┌─ Data for review

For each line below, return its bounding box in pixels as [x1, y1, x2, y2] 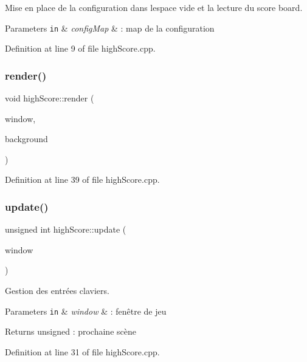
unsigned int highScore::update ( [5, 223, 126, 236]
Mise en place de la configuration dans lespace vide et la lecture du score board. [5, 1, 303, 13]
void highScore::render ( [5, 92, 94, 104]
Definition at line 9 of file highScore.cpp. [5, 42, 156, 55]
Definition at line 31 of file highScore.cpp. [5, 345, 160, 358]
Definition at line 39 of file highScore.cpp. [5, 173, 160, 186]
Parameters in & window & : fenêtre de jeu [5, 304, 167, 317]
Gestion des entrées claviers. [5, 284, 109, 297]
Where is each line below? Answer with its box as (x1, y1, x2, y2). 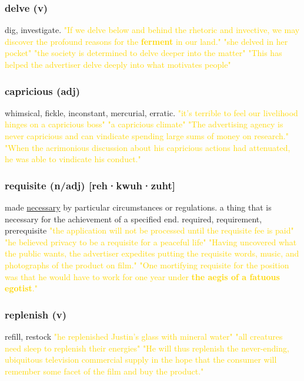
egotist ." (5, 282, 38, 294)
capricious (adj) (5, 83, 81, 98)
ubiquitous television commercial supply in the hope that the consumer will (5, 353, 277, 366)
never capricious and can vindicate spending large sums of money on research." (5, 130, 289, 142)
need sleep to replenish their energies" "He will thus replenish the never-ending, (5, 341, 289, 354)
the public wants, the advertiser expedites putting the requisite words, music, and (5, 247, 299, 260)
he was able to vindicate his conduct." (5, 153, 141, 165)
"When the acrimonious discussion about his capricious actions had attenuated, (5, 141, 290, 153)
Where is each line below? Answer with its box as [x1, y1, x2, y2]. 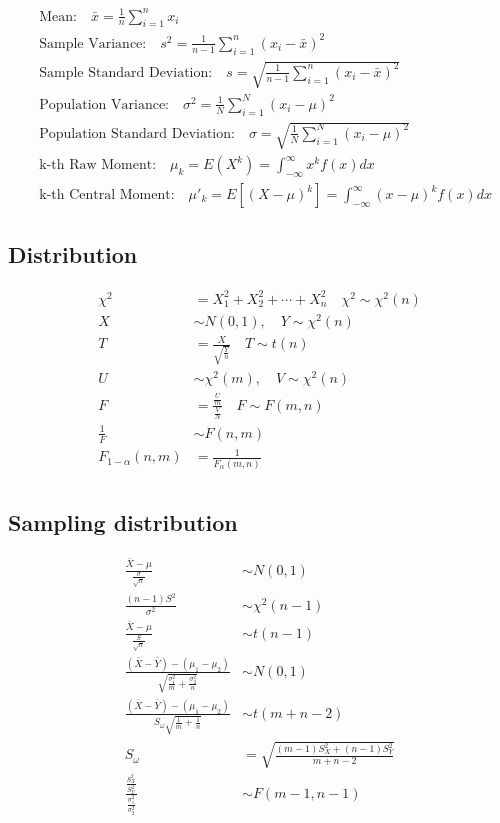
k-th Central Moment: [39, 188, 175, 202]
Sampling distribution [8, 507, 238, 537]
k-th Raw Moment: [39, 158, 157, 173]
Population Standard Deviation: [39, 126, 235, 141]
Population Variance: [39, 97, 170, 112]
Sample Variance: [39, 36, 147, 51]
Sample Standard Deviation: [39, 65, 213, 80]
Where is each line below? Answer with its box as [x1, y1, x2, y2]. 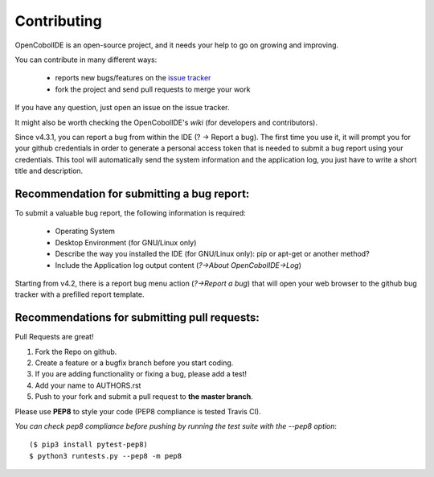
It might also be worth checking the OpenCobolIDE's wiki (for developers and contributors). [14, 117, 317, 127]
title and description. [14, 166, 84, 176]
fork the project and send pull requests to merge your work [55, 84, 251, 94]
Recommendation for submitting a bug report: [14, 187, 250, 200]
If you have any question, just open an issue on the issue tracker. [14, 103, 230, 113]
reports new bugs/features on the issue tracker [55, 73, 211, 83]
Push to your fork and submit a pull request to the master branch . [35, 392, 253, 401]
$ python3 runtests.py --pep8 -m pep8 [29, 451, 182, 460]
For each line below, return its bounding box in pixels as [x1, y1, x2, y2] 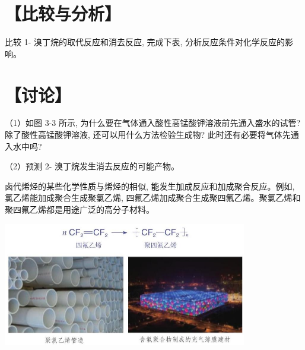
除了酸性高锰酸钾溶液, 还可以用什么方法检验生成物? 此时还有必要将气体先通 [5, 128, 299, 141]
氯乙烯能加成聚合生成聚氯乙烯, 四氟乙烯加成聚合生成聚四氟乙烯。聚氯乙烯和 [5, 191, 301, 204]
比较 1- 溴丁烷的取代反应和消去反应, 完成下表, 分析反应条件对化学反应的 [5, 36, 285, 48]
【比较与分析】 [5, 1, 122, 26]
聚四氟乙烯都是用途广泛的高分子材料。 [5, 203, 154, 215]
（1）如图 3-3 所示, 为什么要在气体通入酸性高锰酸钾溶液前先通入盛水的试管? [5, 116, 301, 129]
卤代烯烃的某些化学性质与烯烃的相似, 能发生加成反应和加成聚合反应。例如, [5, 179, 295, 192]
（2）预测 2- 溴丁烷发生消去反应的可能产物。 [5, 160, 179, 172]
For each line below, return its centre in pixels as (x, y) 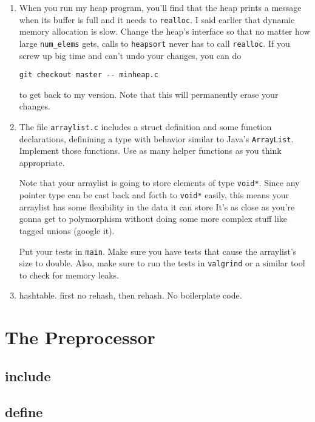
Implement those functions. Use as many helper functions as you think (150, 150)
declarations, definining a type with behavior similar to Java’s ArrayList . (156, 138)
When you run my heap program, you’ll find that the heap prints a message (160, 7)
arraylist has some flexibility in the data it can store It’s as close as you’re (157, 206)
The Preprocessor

└─
┌─ Data for review

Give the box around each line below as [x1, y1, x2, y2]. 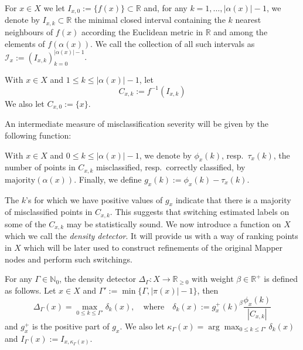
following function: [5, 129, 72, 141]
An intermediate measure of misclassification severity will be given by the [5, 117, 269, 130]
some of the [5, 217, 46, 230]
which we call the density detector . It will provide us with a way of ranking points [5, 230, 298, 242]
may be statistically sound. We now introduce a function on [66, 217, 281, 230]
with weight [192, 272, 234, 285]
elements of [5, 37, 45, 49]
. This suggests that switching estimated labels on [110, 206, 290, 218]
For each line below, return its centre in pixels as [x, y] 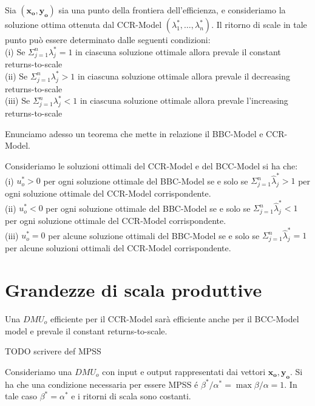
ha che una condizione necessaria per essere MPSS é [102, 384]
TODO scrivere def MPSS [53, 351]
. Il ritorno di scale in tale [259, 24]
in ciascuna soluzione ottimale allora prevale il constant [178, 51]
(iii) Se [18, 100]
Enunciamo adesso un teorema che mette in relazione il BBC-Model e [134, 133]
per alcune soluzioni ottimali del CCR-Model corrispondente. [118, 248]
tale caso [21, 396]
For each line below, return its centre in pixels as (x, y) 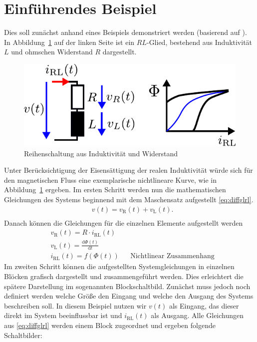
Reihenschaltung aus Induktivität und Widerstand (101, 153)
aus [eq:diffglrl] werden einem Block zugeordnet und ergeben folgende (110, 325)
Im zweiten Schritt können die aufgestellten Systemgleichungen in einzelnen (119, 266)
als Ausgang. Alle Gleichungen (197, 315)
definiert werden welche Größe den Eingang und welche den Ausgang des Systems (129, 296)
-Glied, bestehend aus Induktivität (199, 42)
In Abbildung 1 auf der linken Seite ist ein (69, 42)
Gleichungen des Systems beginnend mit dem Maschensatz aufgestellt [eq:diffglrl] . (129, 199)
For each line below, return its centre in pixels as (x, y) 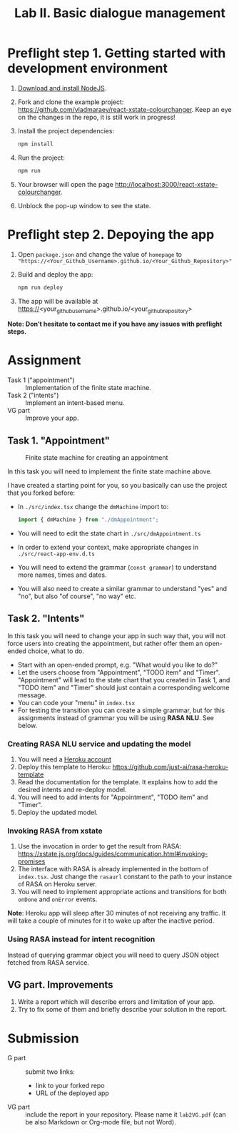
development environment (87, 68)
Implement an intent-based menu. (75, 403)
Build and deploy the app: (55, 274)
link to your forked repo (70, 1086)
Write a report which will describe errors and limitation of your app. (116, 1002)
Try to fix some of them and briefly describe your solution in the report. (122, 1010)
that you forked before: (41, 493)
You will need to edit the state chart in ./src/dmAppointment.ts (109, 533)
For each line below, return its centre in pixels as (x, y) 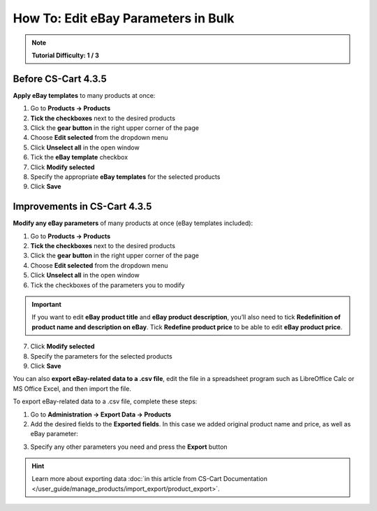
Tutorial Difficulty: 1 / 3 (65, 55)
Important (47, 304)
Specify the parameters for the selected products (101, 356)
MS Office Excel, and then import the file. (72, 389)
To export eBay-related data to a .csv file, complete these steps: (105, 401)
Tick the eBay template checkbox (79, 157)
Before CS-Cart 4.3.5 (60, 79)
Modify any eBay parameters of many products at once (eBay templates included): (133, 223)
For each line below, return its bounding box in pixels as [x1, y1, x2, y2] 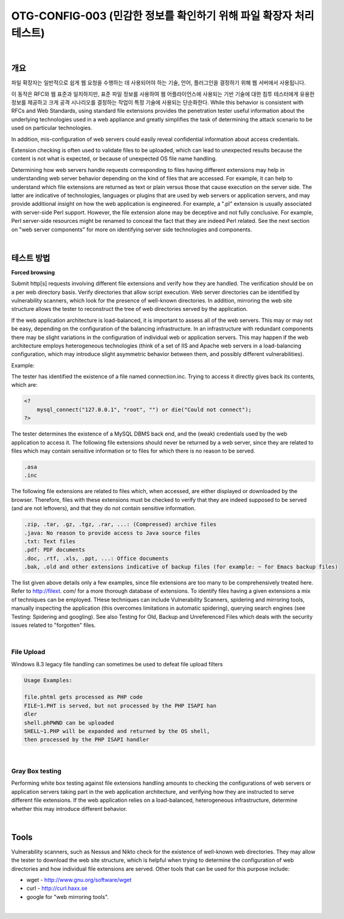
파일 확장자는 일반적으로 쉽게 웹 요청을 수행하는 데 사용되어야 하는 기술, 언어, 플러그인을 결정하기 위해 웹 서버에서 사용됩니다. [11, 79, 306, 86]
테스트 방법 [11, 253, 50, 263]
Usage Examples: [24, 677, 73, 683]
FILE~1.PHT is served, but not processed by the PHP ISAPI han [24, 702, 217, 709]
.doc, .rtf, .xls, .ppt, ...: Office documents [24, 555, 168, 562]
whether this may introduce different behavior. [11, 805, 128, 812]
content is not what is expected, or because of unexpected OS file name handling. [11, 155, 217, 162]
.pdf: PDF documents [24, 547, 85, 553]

└─
┌─ Data for review

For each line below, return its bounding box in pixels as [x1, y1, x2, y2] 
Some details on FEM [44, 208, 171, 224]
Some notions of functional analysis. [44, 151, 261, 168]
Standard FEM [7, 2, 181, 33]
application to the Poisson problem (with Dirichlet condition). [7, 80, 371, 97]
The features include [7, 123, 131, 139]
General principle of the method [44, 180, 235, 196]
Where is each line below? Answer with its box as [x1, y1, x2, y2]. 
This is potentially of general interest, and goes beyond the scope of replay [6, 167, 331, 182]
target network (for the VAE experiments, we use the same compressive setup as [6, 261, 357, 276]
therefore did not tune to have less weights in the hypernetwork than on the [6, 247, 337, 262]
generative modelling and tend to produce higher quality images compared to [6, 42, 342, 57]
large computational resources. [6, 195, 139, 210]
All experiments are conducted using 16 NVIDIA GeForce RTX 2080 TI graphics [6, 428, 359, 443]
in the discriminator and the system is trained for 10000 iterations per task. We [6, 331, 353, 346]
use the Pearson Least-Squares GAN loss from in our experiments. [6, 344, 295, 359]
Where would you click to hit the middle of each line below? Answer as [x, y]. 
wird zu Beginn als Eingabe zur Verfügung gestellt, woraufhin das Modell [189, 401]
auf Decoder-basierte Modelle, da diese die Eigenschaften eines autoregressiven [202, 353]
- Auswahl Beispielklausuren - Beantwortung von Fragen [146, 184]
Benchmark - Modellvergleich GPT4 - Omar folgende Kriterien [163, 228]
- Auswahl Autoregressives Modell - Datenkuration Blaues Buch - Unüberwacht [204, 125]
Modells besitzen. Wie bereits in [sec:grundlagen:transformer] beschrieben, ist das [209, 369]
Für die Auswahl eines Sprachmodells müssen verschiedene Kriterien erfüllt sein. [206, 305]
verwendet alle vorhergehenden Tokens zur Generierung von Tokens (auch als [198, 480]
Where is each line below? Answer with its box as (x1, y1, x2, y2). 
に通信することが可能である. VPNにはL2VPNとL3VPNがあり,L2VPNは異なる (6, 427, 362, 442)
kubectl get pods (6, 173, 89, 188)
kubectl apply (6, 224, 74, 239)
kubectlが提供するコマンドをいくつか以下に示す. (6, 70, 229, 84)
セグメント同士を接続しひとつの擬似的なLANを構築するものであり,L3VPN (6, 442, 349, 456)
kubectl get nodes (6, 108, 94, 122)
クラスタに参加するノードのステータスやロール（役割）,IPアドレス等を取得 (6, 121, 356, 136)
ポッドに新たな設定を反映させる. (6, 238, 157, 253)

└─

**Aim of the exercise**: Some lines of the data above may hold the word "issue"; report how many do, and nothing else.

**Answer space**: 2